Coca-Cola, battered by research that shows its sugary drinks are heavily related to our nation's epidemic of obesity and besieged by the introduction/passage of sugary drink taxes and portion caps, is fighting back. They just unveiled a new commercial in which they attempt to convince Americans that they are offering "solutions" to the obesity epidemic with their diet drink portfolio, charitable contributions to fitness programs and by helpfully pointing out that if you take in more calories than you burn, you will gain weight. It's a brilliant marketing strategy.
So where is the well-funded, national anti-soda counter-marketing campaign that will set Americans straight? It doesn't exist, because public health advocates can't afford that kind of campaign and must make do with fragmented local marketing messages and YouTube videos. Isn't it time for obesity-prevention public health funders to pool their money and fund one anti-soda/anti-junk food marketing campaign nationally?
One of the reasons we have an obesity epidemic in this country is because Coca-Cola, Pepsi and other purveyors of junk food have been allowed to flood our airwaves and almost every other aspect of our lives with a steady drumbeat of feel-good, misleading marketing. These companies spend billions of dollars promoting unhealthy, non-nutritious products on TV, radio, in print, on mobile devices, on the Internet, on clothing, at concerts, in schools, at sporting events, on giveaways and in countless other venues. And because Coca-Cola and other soft drink companies can afford to saturate the marketplace with their messages and use the top ad/marketing agencies to create their campaigns, they tend to be brilliant -- tapping into human emotions and successfully associating their sugary drinks with happiness, fulfillment and having fun. Big Soda spends big dollars on these types of campaigns, because they work.

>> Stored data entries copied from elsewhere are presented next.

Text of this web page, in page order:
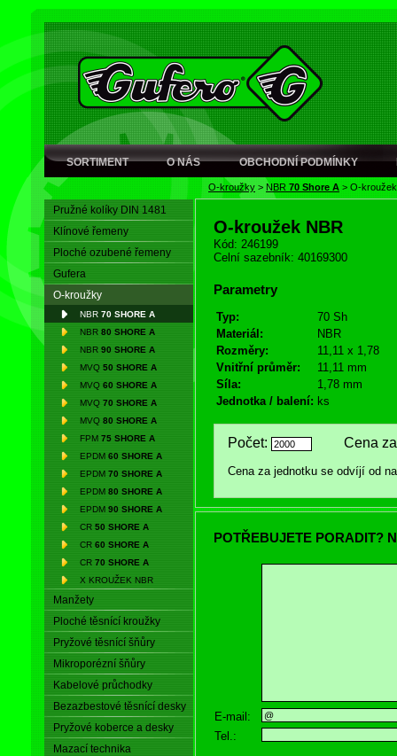
SORTIMENT O NÁS OBCHODNÍ PODMÍNKY
O-kroužky > NBR 70 Shore A > O-
Pružné kolíky DIN 1481
Klínové řemeny
Ploché ozubené řemeny
Gufera
O-kroužky
NBR 70 SHORE A
NBR 80 SHORE A
NBR 90 SHORE A
MVQ 50 SHORE A
MVQ 60 SHORE A
MVQ 70 SHORE A
MVQ 80 SHORE A
FPM 75 SHORE A
EPDM 60 SHORE A
EPDM 70 SHORE A
EPDM 80 SHORE A
EPDM 90 SHORE A
CR 50 SHORE A
CR 60 SHORE A
CR 70 SHORE A
X KROUŽEK NBR
Manžety
Ploché těsnící kroužky
Pryžové těsnící šňůry
Mikroporézní šňůry
Kabelové průchodky
Bezazbestové těsnící desky
Pryžové koberce a desky
Mazací technika
O-kroužek NBR
Kód: 246199
Celní sazebník: 40169300
Parametry
Typ:
70 Sh
Materiál:
NBR
Rozměry:
11,11 x 1,78
Vnitřní průměr:
11,11 mm
Síla:
1,78 mm
Jednotka / balení: ks
Počet: Cena za
Cena za jednotku se odvíjí od
POTŘEBUJETE PORADIT?
E-mail:
Tel.:

Please don't feed me Big Soda's defensive nonsense about how kids and adults must take "personal responsibility" for what they ingest. In a world saturated by professionally-designed, emotional marketing messages that implore people to drink soda and other sugary drinks 24/7, can we really blame people, particularly kids and teens, for overconsumption? Coke and others have expertly positioned their beverages as benign, happy drinks. Coke's new "obesity" ad campaign is yet another example of their marketing brilliance and ability to manipulate messages and the public.
So where does Coca-Cola's new obesity campaign leave public health advocates? Playing catch-up, as always. The ridiculously-underfunded yet scrappy public health community has made impressive dents in Big Soda's armor. On the marketing front, the Center for Science in the Public Interest and advertising guru Alex Bogusky produced a brilliant anti-soda video, "The Real Bears," that has more than 2 million views. But there's no funding available to turn "The Real Bears" into a traditional national advertising campaign where you'd see a version on TV, in print and splashed all over the Internet, and on mobile devices, like the soda companies can afford to do. The introduction of soda taxes and sugary drink portion caps across the country and the resulting press coverage has created a new level of awareness among the general public. But without proper funding to counter the tens of millions of dollars that Big Soda has spent on advertising campaigns to kill these measures (only NYC's portion cap has passed), advocates continue to be at a huge disadvantage.
Obesity prevention funders can continue to fund dozens of small local or regional anti-soda/anti-junk food campaigns that will have limited impact. Or, they can try something different -- like banding together and funding one brilliant national counter-marketing campaign.
As long as the public health world is forced to operate in a piecemeal fashion with limited funding, progress in lowering consumption of sugary drinks will be slow. And more Americans will get sick and die.